On the subject of humans and computers, I’ve heard told we don’t always gee haw. Yeah, I learned this southernism from Art, our local planner, and yes, it means get along. Right is Gee, and Haw is left, and there’s some mule from 135 years ago who didn’t hear nothing, and so farmers started saying, “Me and this mule just can’t gee haw.”

As for the writing, the Birmingham Arts Journal published my essay, “The Flo of Old Fairhope” in August.
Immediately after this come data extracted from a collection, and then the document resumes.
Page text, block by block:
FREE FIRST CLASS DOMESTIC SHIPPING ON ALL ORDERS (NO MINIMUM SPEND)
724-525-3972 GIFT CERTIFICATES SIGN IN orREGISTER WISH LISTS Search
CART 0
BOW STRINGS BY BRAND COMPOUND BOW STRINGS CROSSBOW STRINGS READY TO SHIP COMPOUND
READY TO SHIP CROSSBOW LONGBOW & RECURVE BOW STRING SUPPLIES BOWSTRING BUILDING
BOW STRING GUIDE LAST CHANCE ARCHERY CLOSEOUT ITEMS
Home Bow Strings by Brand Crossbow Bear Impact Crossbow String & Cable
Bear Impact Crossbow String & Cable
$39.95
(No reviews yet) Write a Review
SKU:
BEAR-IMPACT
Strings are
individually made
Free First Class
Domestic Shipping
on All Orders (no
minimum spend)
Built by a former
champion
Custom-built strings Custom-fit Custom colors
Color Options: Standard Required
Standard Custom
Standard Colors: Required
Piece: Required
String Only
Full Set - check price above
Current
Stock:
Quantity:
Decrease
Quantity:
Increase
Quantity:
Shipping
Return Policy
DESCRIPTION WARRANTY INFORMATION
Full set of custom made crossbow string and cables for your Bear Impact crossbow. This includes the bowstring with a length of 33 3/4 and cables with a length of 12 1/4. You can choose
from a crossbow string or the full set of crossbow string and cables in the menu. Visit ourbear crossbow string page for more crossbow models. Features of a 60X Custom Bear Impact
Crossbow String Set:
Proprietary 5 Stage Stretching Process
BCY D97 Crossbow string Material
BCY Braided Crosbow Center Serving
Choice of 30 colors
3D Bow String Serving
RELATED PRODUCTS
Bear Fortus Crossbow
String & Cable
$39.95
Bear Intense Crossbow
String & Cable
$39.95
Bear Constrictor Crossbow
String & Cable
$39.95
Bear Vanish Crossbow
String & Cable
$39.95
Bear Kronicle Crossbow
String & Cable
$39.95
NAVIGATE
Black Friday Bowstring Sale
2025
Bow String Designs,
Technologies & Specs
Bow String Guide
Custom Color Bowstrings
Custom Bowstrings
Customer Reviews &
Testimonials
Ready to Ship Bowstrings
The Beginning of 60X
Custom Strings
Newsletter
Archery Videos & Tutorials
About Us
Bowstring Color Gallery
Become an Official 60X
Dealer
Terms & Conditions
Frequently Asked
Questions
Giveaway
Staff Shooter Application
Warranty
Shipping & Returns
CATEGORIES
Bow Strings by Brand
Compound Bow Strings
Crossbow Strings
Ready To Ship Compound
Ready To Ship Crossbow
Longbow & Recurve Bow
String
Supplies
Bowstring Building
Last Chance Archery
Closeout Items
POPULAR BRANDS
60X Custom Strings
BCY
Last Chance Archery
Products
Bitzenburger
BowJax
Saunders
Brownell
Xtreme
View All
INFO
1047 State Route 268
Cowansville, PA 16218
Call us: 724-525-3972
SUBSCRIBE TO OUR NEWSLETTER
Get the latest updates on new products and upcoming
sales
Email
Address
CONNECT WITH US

If you just read it, and you live locally, you’ll realize that I have to rewrite the ending. Maybe to the tune of “Another One Bites the Dust.”

Libraries: Culture, History and Society just published my essay, “In a Foot of COVID-19 Clay Are the Feats of Library Writing Communities.”

I’ve been happily cranking out copy for Fairhope Living magazine. The October issue has the historic hotels of Fairhope’s past. It was a cool article to write, similar format to the street history. Also enjoyed getting to know Jenny Resmondo of South Alabama Physiotherapy. November has the Gaston and Mershon family history and a home on Coleman Avenue. December has a story of how a pole barn becomes a retirement home and the Knoll Park Christmas tradition.

Hope everyone’s alright out there. Stay curious and keep creating. At this blogging rate, the best of 2021 list will be next. Happy Halloween.